◆ **Assignment**: Please repeat exactly the lines below from the line with "control algorithms (69, 418)" to the line with "The main task", including both, and leave out every picture.

◆ **Information given**:

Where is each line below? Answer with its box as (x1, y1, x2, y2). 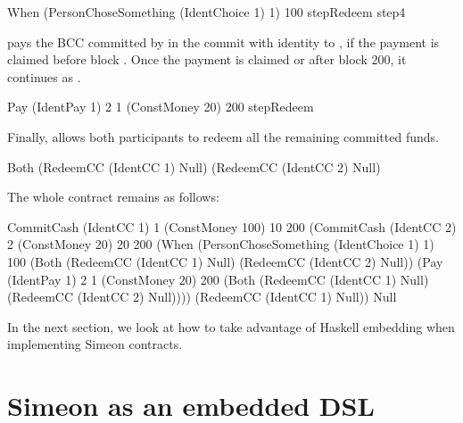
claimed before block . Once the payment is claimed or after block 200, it (7, 50, 407, 69)
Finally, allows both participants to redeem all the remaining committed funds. (7, 127, 439, 145)
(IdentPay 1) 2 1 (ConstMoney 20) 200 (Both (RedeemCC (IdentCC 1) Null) (7, 270, 429, 288)
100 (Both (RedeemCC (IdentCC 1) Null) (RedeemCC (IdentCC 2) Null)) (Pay (7, 252, 443, 270)
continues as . (7, 67, 81, 86)
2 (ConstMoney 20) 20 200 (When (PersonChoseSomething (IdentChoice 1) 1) (7, 235, 434, 253)
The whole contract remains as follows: (7, 187, 219, 206)
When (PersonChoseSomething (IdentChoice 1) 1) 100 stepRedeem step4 (7, 3, 406, 21)
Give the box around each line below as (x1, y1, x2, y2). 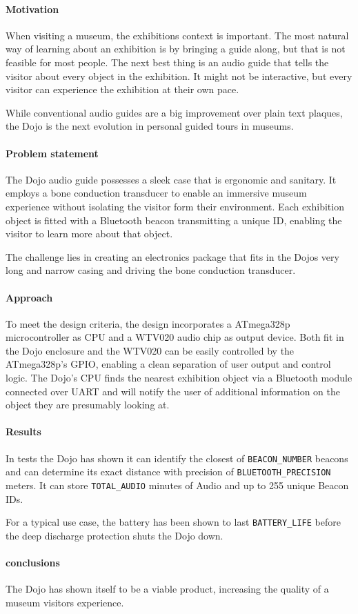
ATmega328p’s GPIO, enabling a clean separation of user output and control (6, 357, 331, 371)
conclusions (6, 555, 60, 570)
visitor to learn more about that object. (6, 226, 173, 241)
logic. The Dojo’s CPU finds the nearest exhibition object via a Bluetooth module (6, 370, 352, 385)
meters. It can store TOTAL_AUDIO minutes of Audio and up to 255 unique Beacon (6, 477, 349, 492)
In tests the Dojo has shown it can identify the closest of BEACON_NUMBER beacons (6, 450, 348, 465)
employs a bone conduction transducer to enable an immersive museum (6, 186, 307, 200)
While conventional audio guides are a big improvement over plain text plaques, (6, 105, 343, 119)
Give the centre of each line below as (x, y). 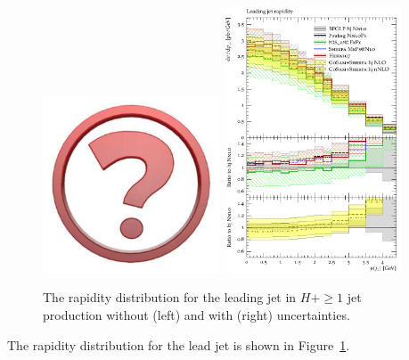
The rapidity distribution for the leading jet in (170, 297)
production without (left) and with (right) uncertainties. (196, 315)
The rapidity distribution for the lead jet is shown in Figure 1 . (179, 344)
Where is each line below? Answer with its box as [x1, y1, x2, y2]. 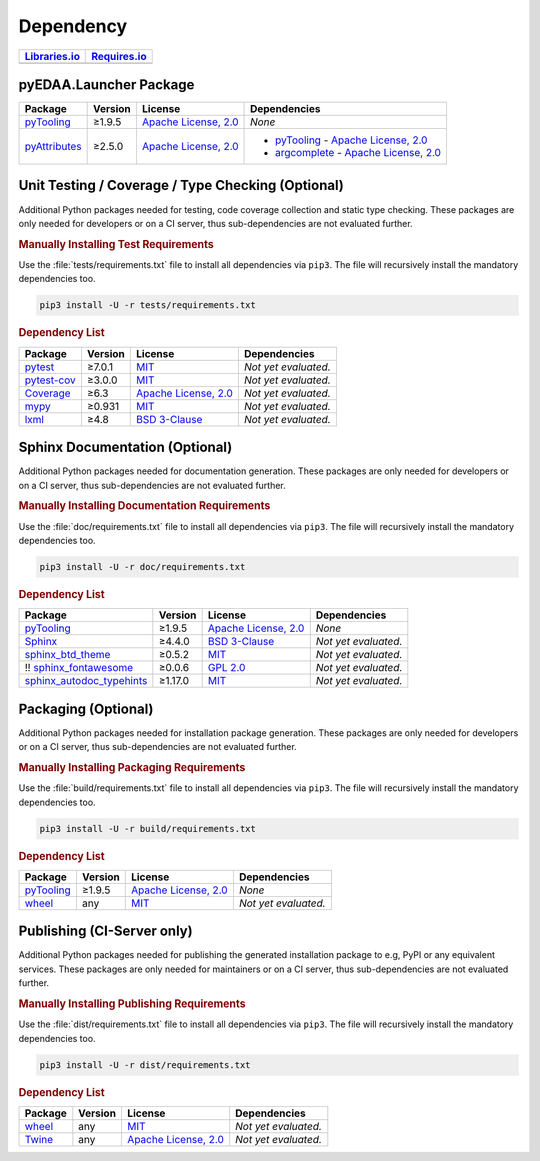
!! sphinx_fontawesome [24, 661, 134, 675]
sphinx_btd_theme [24, 648, 111, 662]
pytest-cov [24, 373, 76, 387]
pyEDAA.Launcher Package [18, 76, 195, 93]
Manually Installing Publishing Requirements [18, 996, 246, 1010]
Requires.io [91, 49, 147, 63]
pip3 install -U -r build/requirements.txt [39, 823, 257, 834]
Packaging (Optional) [18, 700, 154, 717]
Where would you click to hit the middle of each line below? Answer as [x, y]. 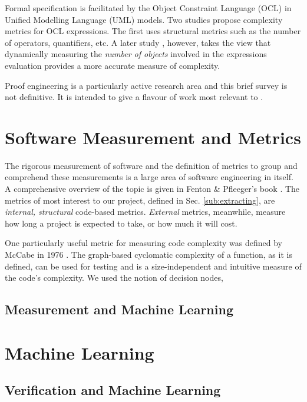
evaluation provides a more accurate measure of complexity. [113, 65]
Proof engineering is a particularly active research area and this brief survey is [146, 85]
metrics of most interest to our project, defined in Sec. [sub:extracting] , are [140, 200]
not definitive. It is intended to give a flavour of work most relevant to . [134, 97]
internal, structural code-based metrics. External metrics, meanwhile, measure [145, 212]
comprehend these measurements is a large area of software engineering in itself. [149, 177]
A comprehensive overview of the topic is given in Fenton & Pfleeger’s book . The [152, 189]
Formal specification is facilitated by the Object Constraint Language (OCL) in [148, 8]
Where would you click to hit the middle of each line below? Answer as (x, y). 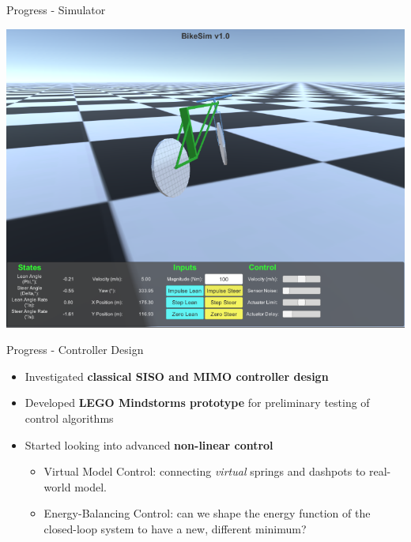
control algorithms (69, 418)
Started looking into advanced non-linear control (149, 444)
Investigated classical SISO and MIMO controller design (177, 376)
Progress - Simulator (56, 9)
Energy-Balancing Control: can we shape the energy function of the (207, 513)
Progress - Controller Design (75, 350)
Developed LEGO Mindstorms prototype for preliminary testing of (197, 403)
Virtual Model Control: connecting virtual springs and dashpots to (205, 471)
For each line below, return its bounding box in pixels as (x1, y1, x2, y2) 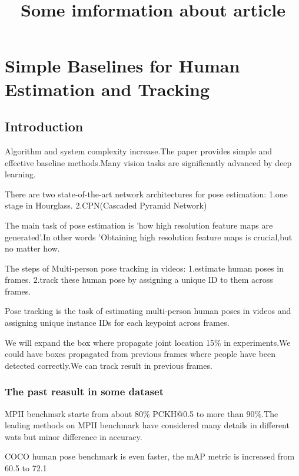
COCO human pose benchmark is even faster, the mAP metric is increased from (5, 450, 295, 462)
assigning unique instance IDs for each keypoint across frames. (5, 316, 230, 329)
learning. (5, 168, 36, 180)
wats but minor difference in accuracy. (5, 430, 142, 442)
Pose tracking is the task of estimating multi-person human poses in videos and (5, 305, 291, 317)
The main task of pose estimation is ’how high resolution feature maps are (5, 219, 273, 231)
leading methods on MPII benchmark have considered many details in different (5, 419, 290, 431)
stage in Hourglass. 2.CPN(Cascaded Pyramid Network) (5, 199, 207, 211)
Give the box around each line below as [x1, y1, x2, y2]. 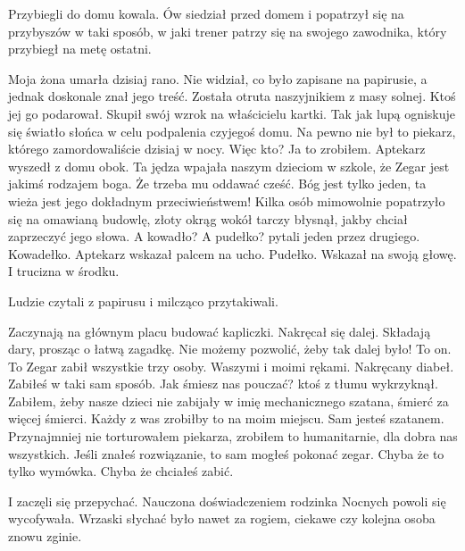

◆ **Task output**:
control algorithms (69, 418)
Started looking into advanced non-linear control (149, 444)
Investigated classical SISO and MIMO controller design (177, 376)
Progress - Simulator (56, 9)
Energy-Balancing Control: can we shape the energy function of the (207, 513)
Progress - Controller Design (75, 350)
Developed LEGO Mindstorms prototype for preliminary testing of (197, 403)
Virtual Model Control: connecting virtual springs and dashpots to (205, 471)
For each line below, return its bounding box in pixels as (x1, y1, x2, y2) 
COCO human pose benchmark is even faster, the mAP metric is increased from (5, 450, 295, 462)
assigning unique instance IDs for each keypoint across frames. (5, 316, 230, 329)
learning. (5, 168, 36, 180)
wats but minor difference in accuracy. (5, 430, 142, 442)
Pose tracking is the task of estimating multi-person human poses in videos and (5, 305, 291, 317)
The main task of pose estimation is ’how high resolution feature maps are (5, 219, 273, 231)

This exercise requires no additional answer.